## Data for this exercise
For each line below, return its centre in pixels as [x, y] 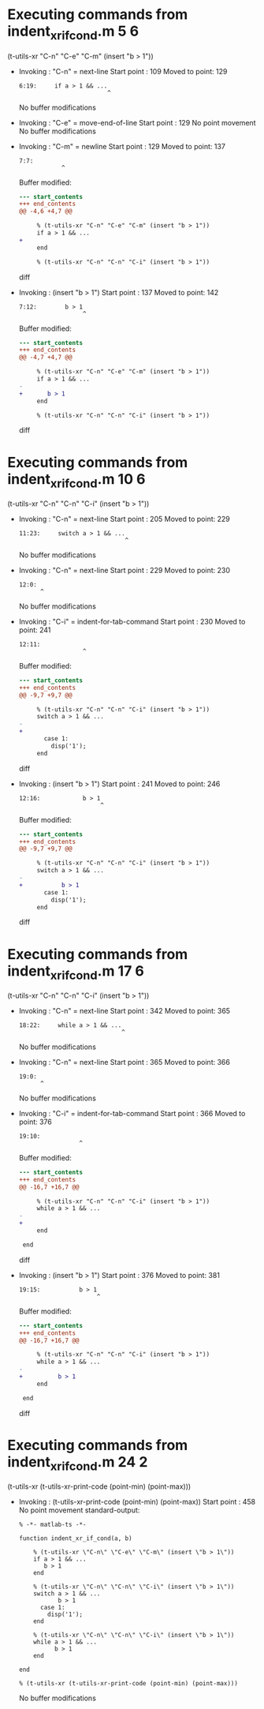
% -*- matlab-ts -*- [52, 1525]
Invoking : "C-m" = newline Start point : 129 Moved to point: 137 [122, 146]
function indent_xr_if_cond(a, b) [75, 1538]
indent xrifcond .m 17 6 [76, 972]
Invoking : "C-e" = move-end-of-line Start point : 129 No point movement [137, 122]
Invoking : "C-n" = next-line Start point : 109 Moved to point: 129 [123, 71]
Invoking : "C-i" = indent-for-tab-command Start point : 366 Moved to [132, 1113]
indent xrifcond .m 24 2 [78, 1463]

==

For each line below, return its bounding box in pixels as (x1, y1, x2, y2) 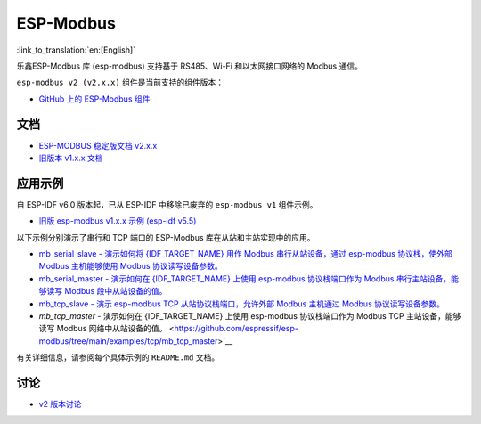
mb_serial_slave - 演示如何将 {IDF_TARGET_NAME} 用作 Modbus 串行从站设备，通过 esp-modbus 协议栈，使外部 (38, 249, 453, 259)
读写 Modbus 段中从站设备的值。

## Exercise directions
In the entries above, which lines hold the string "point"? Report all of them.

## Solution to this problem
Invoking : "C-m" = newline Start point : 129 Moved to point: 137 [122, 146]
Invoking : "C-e" = move-end-of-line Start point : 129 No point movement [137, 122]
Invoking : "C-n" = next-line Start point : 109 Moved to point: 129 [123, 71]
Invoking : "C-i" = indent-for-tab-command Start point : 366 Moved to [132, 1113]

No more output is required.